▶ _PROMPT_
Return exactly the lines of the records below, starting at the line that contains "апостериорной матрицы ковариаций." and ending at the line that contains "составили 70%, 15%", with both of those lines kept.

Segment Open

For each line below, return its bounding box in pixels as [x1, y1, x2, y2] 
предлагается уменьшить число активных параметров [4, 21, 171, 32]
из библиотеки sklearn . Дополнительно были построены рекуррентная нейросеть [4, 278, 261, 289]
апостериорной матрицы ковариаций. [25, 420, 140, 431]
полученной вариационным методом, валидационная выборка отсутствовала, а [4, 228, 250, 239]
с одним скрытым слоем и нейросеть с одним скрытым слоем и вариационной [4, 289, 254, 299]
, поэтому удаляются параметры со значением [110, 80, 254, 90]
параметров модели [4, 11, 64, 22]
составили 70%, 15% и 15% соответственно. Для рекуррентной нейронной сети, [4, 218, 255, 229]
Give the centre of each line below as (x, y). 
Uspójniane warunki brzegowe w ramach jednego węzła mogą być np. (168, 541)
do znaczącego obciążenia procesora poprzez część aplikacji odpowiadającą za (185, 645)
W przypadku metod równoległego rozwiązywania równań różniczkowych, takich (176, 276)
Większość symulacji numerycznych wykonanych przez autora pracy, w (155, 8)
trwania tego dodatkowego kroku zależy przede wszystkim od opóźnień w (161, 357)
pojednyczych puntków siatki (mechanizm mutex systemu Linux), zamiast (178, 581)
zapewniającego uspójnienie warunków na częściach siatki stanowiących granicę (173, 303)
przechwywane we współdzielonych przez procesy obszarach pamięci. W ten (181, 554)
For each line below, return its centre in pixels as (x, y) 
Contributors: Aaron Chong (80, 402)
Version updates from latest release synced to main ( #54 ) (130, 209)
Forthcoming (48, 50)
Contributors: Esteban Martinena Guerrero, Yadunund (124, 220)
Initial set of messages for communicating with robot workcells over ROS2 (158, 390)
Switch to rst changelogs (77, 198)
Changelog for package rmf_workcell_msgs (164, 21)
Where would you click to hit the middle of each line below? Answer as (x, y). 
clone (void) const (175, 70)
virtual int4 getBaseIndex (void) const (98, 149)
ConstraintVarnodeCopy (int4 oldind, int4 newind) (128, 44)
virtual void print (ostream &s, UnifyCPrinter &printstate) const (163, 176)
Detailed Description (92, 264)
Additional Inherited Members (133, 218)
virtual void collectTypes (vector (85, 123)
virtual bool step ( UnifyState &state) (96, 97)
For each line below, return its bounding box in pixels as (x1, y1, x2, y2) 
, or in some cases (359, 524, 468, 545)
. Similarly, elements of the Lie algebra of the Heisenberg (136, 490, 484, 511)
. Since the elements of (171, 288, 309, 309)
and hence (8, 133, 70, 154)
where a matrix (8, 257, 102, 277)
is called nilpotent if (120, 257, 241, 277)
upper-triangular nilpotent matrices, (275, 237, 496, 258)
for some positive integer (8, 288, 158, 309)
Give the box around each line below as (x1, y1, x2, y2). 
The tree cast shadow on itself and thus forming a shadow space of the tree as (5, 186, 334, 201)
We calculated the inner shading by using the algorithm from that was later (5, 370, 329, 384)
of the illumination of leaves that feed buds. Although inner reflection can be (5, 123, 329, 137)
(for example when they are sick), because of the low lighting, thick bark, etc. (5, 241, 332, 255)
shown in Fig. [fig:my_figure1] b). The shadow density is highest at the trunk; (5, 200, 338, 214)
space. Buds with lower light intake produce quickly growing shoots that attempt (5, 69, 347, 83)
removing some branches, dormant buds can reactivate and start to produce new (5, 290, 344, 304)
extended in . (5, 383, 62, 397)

Segment Closed

▶ _ANSWER BOX_
апостериорной матрицы ковариаций. [25, 420, 140, 431]
полученной вариационным методом, валидационная выборка отсутствовала, а [4, 228, 250, 239]
с одним скрытым слоем и нейросеть с одним скрытым слоем и вариационной [4, 289, 254, 299]
, поэтому удаляются параметры со значением [110, 80, 254, 90]
параметров модели [4, 11, 64, 22]
составили 70%, 15% и 15% соответственно. Для рекуррентной нейронной сети, [4, 218, 255, 229]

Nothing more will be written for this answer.